_WHAT THIS TASK INVOLVES_:
Every line below that has "bounding" in it should be copied.

[DATASET ENTRIES — start]

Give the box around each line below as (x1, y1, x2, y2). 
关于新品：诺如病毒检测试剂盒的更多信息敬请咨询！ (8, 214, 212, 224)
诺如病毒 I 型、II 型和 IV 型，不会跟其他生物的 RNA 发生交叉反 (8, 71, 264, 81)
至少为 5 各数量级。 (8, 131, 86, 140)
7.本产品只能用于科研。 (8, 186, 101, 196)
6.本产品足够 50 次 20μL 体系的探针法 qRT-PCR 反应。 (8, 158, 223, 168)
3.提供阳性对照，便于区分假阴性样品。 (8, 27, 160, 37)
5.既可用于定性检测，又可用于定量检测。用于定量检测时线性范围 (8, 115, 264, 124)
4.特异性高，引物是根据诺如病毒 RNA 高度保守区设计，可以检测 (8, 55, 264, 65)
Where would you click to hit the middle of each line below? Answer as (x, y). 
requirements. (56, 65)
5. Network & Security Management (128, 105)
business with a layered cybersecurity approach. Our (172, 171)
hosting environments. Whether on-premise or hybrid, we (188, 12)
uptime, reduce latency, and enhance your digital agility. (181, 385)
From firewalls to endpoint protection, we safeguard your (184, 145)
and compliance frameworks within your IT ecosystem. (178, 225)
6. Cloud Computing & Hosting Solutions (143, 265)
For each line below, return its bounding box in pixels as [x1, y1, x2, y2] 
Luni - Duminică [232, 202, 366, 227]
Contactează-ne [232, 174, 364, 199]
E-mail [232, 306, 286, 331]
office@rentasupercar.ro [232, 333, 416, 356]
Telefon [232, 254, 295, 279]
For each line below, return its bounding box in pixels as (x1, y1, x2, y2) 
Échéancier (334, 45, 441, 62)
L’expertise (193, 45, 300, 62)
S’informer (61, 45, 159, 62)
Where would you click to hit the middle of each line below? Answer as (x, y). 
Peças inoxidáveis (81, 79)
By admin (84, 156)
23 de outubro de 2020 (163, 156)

[DATASET ENTRIES — finish]

_SOLUTION TO THE PROBLEM_:
For each line below, return its bounding box in pixels as [x1, y1, x2, y2] 
For each line below, return its bounding box in pixels as (x1, y1, x2, y2) 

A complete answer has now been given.